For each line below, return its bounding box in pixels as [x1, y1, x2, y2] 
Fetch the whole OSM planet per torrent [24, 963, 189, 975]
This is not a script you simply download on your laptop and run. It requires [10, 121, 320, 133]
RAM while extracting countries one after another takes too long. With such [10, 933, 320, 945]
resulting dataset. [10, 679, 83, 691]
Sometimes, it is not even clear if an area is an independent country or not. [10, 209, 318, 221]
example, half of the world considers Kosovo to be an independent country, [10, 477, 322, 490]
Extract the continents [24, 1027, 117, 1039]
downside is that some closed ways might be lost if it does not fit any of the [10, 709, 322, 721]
========
Assignment
Copy out the entries exactly. Begin at the first line and end with the line that has "This is not".

Problem solution
For each line below, return its bounding box in pixels as [x1, y1, x2, y2] 
Fetch the whole OSM planet per torrent [24, 963, 189, 975]
This is not a script you simply download on your laptop and run. It requires [10, 121, 320, 133]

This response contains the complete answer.